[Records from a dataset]

= = = = =

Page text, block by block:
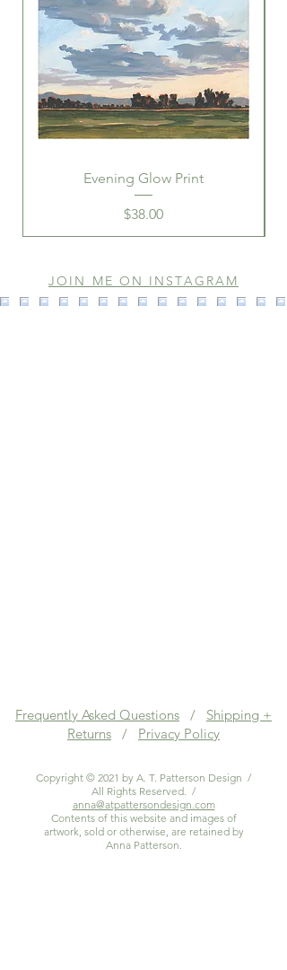
case.
Evening Glow Print
Price
$38.00
JOIN ME ON INSTAGRAM
Frequently Asked Questions / Shipping +
Returns / Privacy Policy
Copyright © 2021 by A. T. Patterson Design /
All Rights Reserved. /
anna@atpattersondesign.com
Contents of this website and images of
artwork, sold or otherwise, are retained by
Anna Patterson.

= = = = =

◆ **EXERCISE**
Please transcribe the lines from the one containing "JOIN ME ON INSTAGRAM" through the last line of the records. Include both ends and nothing else.

◆ **SOLUTION FOR THIS TASK**
JOIN ME ON INSTAGRAM
Frequently Asked Questions / Shipping +
Returns / Privacy Policy
Copyright © 2021 by A. T. Patterson Design /
All Rights Reserved. /
anna@atpattersondesign.com
Contents of this website and images of
artwork, sold or otherwise, are retained by
Anna Patterson.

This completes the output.